Tokyo has two airports: Haneda and Narita, which are served from the USA and other major cities worldwide. If you book a direct flight from the US, you can reach the Japanese capital within 11-13 hours of a long haul, depending on your departure location – West or East coast, faster from Los Angeles, for example. If you are not in a hurry, you should look for a suitable one-stop flight because it may be cheaper than direct flights.
Haneda Airport is a little closer to the city center, but of course, you can easily get to the city from either airport using the express train or the airport bus. While you need about 40 minutes from Haneda, the distance between Narita and downtown Tokyo will keep you on the road for about one hour. For Americans, if your journey does not last longer than 90 days, you should not worry about a visa.
Out and about in Tokyo
If you want to get around Tokyo, all you need to do is familiarize yourself with the subway network. However, there are two different metro providers in Tokyo: the urban Toei Subway and the private Tokyo Metro. It is best to find out about ticket prices and stations at an information desk because you cannot always find the stops’ English names on the subway’s maps. Once you have bought the right ticket, all you have to do is push it through the counter at the control gate and pull it out on the other side after you have gone through it.

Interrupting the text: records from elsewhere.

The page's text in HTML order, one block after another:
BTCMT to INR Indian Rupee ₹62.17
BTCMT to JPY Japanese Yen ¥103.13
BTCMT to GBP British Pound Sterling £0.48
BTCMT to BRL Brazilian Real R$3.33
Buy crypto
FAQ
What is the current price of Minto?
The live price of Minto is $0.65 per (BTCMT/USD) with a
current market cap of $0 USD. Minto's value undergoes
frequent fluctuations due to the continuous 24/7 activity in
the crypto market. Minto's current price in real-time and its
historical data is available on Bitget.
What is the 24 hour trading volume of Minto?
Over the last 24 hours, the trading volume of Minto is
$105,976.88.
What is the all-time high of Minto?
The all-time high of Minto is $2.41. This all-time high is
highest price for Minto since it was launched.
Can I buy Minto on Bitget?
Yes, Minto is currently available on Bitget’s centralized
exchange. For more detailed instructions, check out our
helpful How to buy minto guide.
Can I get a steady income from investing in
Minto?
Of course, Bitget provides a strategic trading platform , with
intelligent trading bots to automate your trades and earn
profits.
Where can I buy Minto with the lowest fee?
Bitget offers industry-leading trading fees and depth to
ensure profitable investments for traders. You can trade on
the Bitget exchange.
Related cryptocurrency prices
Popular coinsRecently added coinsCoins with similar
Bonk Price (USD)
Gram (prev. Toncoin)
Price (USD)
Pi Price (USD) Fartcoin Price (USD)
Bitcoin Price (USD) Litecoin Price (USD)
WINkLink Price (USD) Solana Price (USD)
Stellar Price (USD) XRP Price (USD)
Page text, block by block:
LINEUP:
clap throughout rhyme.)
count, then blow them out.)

When using the subway, you should orient yourself using the lines’ colors, memorize the terminal number. Look at the digital display until you have reached your station. If all of this doesn’t work from the first day, you shouldn’t despair – it is a normal part of your Tokyo adventure.
Japanese food is full of surprises, so keep an open mind when choosing the typical local culinary delights. Of course, the menu should include sushi at least once. It is the “best sushi in the world.” However, there is more to Japan’s fine dining than raw fish. Kobe beef, fresh seafood, and freshly caught lobster may also end up on your plate here.
The numerous street food stalls pamper you with ramen noodle soup, Tonkatsu schnitzel, rice, or noodles. Sake, the Japanese national drink made of rice, will help you toast for an unforgettable city trip.
Hotels & accommodations
Tokyo is an expensive place, but hotels cover all price ranges, offering numerous alternatives, some easier on your holiday budget. If an inexpensive capsule hotel is too tight for you, you should look out for a minshuku. The family-run guesthouses are comparable to our Bed and Breakfast and are cheaper. The clear benefits of staying in a minshuku are the insider tips from the operators.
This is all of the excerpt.